A British man has pleaded not guilty to attempting to grab a police officer's gun in a bid to kill Donald Trump.
Michael Sandford, 20, allegedly tried to snatch the weapon during a rally at Treasure Island casino in Las Vegas on June 18.
He is said to have told police he travelled to the Nevada city to kill Mr Trump, the presumptive Republican nominee for the US presidential election, according to court documents.
Sandford, of Dorking, Surrey, appeared at a federal court in Las Vegas wearing leg irons and a yellow prison uniform with the word "detainee" on the back.
He pleaded not guilty to a charge of disrupting government business and official functions and two charges of being an illegal alien in possession of a gun.
After the charges were read to Sandford, magistrate judge Cam Ferenbach asked him: "Do you understand the nature of the charges against you?"
Sandford replied: "Yes I do." The judge said: "How do you plead?" Sandford replied: "Not guilty". He was remanded in custody and is due to stand trial on August 22.

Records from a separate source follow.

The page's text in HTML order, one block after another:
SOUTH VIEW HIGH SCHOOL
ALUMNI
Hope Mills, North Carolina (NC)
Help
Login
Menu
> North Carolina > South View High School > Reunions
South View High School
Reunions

According to a complaint lodged with the US district court in Nevada, Sandford told a policeman at the rally that he wanted Trump's autograph before he attempted to seize the officer's gun.
During a police interview, when asked why he attempted to grab the weapon, Sandford replied: "To shoot and kill Donald Trump", the complaint alleges.

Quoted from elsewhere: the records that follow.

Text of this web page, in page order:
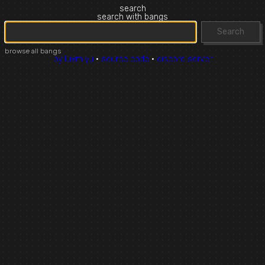
search
search with bangs
Search
browse all bangs
by luxmiyu · source code · discord server
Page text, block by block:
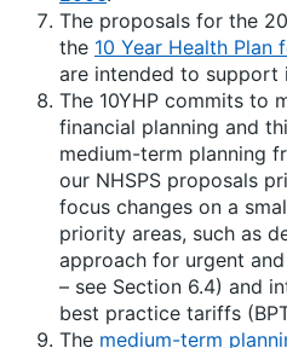
The proposals for the
the 10 Year Health Plan
are intended to support
The 10YHP commits to
financial planning and
medium-term planning
our NHSPS proposals
focus changes on a
priority areas, such as
approach for urgent
– see Section 6.4) and
best practice tariffs
The medium-term
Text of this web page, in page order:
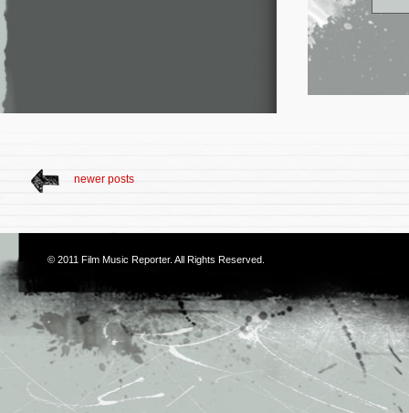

He had driven to Las Vegas from Californa on June 16, and went to a shooting range the next day, where he said he learnt how to use a gun for the first time, it is claimed.
Sandford - who had been living in the US for around 18 months - allegedly told investigators he expected to die in the attempt on June 18, which he had been planning for a year.
He also claimed to have booked tickets for another Trump rally in Phoenix, Arizona, in case he was unable to attempt to take the billionaire's life in Las Vegas, according to the complaint.
Sandford's mother has voiced fears that her son, who faces up to 30 years in prison if convicted, may try to take his own life in a US jail and called for him to be returned to the UK.
Lynne Sandford told the BBC's Victoria Derbyshire programme: "I would like him to be deported so he can be back in the country and can get psychiatric help and that way he could see the family that still adore him,"
"Jail is no place for him. He needs help, but not prison."
Mrs Sandford said her son had been diagnosed with Asperger's syndrome when he was 13 and he had previously tried to kill himself. He had to be sectioned as a teenager after suffering from anorexia, she added.
The case will next be heard in court on August 11 for a calendar call ahead of the trial.